Damiano Testa (Feb 08 2023 at 22:35):

(again, the picture is a courtesy of awk.)

Patrick Massot (Feb 08 2023 at 22:35):

Damiano Testa said:

Also, I realize that this is something that you are probably very used to, but to me, the fact that using Lists, Arrays or HashMaps can have significant impact on performance is eye-opening.

We should really have a couple of mandatory computer science courses for all mathematicians. Quick quizz is: what did you think was the difference between List and Array?

Damiano Testa (Feb 08 2023 at 22:36):

Patrick: clearly the fact that one requires # to type, so it is slower... :face_palm:

Damiano Testa (Feb 08 2023 at 22:37):

Also, I still do not know what the difference is, except that I now think that for performance I should use Array. I know that I cannot pattern-match on Array, though, so I avoid it...

Damiano Testa (Feb 08 2023 at 22:39):

On a more serious note, I strongly agree with your assertion, Patrick. I have been trying to learn some computer science, but, as is obvious from this discussion, I have not learned much yet...

Patrick Massot (Feb 08 2023 at 22:42):

The issue is there way too many things that clearly everybody should learn. For instance I know there is a minimal amount of probability theory that every mathematician should know, but I'm very far below that minimum unfortunately.

Damiano Testa (Feb 08 2023 at 22:44):

And I also find that one of the hardest things is to realize that some knowledge is missing. In my code, I have been going back and forth between Lists and Arrays all the time and I now suspect that this makes my code very inefficient...

Damiano Testa (Feb 08 2023 at 22:45):

To me, the biggest difference between List and Array is that the defs/lemmas have different namespaces.

Henrik Böving (Feb 08 2023 at 22:45):

In general if you are doing lots of accesses to an Array thing you will see much much better results than when compared to a linked list. The reason for this is that a List has some start node and then that node points to some other node somewhere else in memory and that node point somewhere else etc. until you reach nil. So if you access a List by index you have two issues:

1. You have to traverse the list to get your element
2. In computer science we have the principle of locality. What this means is "if you access things that are close to each other in memory these accesses will be faster" due to a thing called the cache.

An array on the other hand gets rid off both of these disadvantages. it does this the following way: Unlike a linked list an array just starts somewhere in memory and then the elements are right next to it.
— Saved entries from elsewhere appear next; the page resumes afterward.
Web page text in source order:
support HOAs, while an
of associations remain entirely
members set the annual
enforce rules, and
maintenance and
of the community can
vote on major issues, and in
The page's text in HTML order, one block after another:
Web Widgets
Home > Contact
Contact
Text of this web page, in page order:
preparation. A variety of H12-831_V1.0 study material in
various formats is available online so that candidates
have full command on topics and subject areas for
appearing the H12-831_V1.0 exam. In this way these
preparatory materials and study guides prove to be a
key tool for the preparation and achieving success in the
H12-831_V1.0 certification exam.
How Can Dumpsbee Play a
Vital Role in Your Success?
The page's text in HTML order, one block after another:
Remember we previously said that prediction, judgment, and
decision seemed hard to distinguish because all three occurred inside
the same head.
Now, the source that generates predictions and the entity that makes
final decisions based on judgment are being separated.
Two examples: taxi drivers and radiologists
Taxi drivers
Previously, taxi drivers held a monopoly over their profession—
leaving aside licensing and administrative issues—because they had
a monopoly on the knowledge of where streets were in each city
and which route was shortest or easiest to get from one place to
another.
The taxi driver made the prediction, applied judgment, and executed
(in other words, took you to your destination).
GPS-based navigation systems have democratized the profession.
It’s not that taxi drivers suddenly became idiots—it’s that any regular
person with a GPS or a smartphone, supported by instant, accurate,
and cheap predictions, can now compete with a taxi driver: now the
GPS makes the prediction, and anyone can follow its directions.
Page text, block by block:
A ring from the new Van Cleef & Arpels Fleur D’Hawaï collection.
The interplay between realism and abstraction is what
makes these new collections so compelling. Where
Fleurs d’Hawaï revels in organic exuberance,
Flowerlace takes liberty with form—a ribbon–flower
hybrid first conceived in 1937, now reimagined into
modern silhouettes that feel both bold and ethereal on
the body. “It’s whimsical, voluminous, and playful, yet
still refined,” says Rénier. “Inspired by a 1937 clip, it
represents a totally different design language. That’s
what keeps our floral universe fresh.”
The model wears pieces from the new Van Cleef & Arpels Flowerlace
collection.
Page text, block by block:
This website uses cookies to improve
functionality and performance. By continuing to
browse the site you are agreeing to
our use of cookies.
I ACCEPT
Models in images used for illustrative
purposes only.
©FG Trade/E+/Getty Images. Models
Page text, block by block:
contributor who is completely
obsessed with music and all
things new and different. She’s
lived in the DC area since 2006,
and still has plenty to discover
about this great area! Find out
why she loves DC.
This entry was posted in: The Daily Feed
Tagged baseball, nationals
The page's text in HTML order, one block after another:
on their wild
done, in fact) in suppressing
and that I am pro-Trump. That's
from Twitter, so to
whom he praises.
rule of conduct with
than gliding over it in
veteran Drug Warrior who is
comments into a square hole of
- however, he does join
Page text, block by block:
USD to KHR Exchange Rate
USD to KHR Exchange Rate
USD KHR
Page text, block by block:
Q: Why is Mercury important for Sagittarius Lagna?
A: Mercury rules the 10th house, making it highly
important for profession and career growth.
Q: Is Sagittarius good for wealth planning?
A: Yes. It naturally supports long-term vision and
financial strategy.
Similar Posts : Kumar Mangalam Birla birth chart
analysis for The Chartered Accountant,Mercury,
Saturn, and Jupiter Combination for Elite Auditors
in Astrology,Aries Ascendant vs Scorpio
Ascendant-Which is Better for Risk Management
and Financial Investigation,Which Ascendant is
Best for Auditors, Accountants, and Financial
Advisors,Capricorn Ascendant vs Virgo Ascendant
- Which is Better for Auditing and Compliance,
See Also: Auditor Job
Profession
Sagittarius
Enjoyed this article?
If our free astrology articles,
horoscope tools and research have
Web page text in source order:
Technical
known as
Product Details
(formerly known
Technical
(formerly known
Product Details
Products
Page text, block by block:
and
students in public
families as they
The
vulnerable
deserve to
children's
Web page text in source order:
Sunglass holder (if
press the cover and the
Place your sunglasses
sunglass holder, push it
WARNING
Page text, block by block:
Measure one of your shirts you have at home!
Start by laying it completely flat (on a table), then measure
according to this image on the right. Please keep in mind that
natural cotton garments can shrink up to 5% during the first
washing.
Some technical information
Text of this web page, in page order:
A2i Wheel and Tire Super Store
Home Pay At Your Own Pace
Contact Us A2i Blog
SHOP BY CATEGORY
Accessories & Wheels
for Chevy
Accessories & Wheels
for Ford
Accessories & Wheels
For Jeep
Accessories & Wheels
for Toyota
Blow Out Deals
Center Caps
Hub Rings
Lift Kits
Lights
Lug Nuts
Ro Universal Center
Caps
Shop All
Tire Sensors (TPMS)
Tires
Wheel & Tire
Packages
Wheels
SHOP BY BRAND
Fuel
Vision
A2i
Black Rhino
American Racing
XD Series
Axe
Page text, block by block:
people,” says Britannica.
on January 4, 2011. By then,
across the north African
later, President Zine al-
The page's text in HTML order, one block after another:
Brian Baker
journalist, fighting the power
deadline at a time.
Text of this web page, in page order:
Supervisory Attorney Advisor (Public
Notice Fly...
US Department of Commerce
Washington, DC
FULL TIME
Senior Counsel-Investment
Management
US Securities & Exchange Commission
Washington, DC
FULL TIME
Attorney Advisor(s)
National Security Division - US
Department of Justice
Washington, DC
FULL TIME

This means that:

1. Access is constant in time because you can just add n * the size of your elements to get to the nth element in memory
2. If you have accesses that are close to each other or frequently access the same element you can expect this to be much much faster due to the cache.
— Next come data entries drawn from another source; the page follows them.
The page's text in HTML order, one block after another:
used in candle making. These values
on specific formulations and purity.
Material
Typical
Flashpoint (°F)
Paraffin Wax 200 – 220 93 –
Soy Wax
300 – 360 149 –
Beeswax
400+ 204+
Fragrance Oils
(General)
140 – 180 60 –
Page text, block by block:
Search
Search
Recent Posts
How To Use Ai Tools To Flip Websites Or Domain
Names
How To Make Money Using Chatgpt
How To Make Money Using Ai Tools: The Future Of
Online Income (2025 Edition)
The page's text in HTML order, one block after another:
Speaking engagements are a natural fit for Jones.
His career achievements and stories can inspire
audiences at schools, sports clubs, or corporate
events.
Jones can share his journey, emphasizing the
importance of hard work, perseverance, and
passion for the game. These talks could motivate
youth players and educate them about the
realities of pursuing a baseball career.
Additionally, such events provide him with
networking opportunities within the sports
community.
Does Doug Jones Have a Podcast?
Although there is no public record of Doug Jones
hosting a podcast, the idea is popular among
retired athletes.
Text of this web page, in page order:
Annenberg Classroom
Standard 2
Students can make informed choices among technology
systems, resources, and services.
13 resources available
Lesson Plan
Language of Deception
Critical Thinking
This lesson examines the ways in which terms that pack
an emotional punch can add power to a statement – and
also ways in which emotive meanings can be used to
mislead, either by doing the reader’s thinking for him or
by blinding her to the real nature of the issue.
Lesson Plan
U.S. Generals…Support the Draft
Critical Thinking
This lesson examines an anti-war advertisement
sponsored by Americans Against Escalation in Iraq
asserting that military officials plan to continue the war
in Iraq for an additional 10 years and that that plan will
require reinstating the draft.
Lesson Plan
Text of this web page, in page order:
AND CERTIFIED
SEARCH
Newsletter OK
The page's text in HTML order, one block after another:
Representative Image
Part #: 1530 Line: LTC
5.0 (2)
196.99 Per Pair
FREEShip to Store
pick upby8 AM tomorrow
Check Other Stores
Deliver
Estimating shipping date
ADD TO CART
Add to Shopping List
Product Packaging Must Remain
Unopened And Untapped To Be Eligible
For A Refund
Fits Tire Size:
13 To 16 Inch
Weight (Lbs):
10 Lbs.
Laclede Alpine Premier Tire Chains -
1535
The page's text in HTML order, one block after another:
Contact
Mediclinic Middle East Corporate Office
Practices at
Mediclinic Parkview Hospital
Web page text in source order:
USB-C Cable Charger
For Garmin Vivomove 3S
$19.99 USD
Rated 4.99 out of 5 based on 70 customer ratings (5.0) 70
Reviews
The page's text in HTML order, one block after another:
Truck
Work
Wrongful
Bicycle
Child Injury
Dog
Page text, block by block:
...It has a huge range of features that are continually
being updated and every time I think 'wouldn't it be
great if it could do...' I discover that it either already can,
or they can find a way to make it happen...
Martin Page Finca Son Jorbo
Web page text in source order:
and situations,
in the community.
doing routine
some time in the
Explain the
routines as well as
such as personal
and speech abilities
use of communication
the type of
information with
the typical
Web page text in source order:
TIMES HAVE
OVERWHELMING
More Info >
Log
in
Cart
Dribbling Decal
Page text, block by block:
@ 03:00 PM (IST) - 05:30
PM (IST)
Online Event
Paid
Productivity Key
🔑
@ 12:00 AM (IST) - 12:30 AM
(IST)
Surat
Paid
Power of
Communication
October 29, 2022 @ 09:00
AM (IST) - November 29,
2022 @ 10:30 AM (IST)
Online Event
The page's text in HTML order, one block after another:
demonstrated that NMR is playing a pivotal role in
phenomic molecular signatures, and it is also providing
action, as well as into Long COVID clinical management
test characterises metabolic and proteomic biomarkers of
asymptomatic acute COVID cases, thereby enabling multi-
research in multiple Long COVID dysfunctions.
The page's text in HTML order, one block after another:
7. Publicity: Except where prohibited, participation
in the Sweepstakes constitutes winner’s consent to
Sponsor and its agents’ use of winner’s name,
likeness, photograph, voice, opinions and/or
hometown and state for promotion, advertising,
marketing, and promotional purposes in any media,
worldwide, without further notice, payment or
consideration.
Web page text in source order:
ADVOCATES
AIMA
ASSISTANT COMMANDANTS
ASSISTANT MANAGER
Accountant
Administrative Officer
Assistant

There are a couple of other details that you have to keep in mind but this is the basics

In general what you can do is just: Try to remember the complexities (in computer science they are denoted with the big O notation) of common operations on your datastructures such as:

• insert
• lookup (by a key or an index)
• removal

And when you have a concrete problem try to think of what operations you are doing most often and then which datastructure can do this best for you. So for example in this case we know: Lookup by key in List O(n), lookup by key in Array also O(n) (it also has to traverse but: will still be faster due to locality principle) but hashmap lookup by key is O(1) so hashmap might be a pretty good idea here.

Henrik Böving (Feb 08 2023 at 22:46):

Note that, while i am only presenting disadvantages of lists above there are a couple of advantages to them as well, for example inserting in the front of a list is O(1) while it is O(n) for an Array.

Gabriel Ebner (Feb 08 2023 at 22:48):

And then there's Leany stuff like: inserting at the end of an array is either O(n) or O(1) depending on what else you do with the array.

Damiano Testa (Feb 08 2023 at 22:49):

Henrik, thank you so much! To me, the beginning and the end of an Array/List were simply a matter of visual representation. I had no idea that there is a higher cost in accessing the last element, as opposed to the first or the middle...

Damiano Testa (Feb 08 2023 at 22:51):

Of course, now that I know this, it is completely clear that you should design algorithms to work with the strengths of each different data structure that you use.

Damiano Testa (Feb 08 2023 at 22:52):

I simply lacked the concept that data structure had a cost involved for using them and that these costs were structure-specific. To me, they were simply names for the concept behind them, so Lists and Array were completely interchangeable. HashMaps are still very hazy.

Henrik Böving (Feb 08 2023 at 22:59):

What exactly a HashMap does is a little harder to explain but as a basic understanding it basically suffices to know: It has both insertion and lookup of key value pairs in O(1) so if that is your main operations they are one of the best choices you can have. However you give up properties for this, for example things are not at all ordered in the way they are inserted, they are basically randomly ordered unlike say in an Array where you can determine the ordering precisely yourself.

If you still want fast lookup but you want your elements to be stored in a certain order you might want to consider a so called RbMap (Rb is for red black because the underlying data structure is called "red black tree" due to the way it is implemented) instead which has pretty good times still, O(log n) for insert and lookup (which, if you graph it comes pretty close to "constant" as long as your maps dont grow crazy big) and has the nice advantage that your elements are stored in a certain order that you can define by providing an ordering function that compares two elements. (There is also one other reason to use an RbMap or things that are based on an RbMap instead of a HashMap but that's a functional specific thing and a little more complex to explain)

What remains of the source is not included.